Triangle ABC and triangle PQR are plotted in the coordinate plane. Find the lengths of AB¯¯¯¯¯¯¯¯ and BC¯¯¯¯¯¯¯¯, then state the length of PQ¯¯¯¯¯¯¯¯ needed to prove that triangle ABC and triangle PQR are congruent by the HL Congruence Theorem.

To find the lengths of \( AB \) and \( BC \) in triangle \( ABC \) and \( PQ \) in triangle \( PQR \), we need the coordinates of the points involved.
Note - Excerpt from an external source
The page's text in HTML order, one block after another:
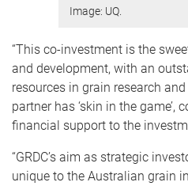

However, since you haven't provided the specific coordinates for points \( A \), \( B \), \( C \), \( P \), \( Q \), and \( R \), I can't calculate the exact lengths of these segments.

That said, I can explain how you would compute these lengths and what is needed to prove congruence using the HL (Hypotenuse-Leg) Congruence Theorem:

1. Length Calculation:

   • Length of segment \( AB \): Use the distance formula: \[ AB = \sqrt{(x_B - x_A)^2 + (y_B - y_A)^2} \]
   • Length of segment \( BC \): Calculate similarly: \[ BC = \sqrt{(x_C - x_B)^2 + (y_C - y_B)^2} \]

2. Length Required for PQ: For the triangles \( ABC \) and \( PQR \) to be congruent via the HL theorem, you need to find the length of \( PQ \):

   • Length of segment \( PQ \): This is calculated in the same way: \[ PQ = \sqrt{(x_Q - x_P)^2 + (y_Q - y_P)^2} \]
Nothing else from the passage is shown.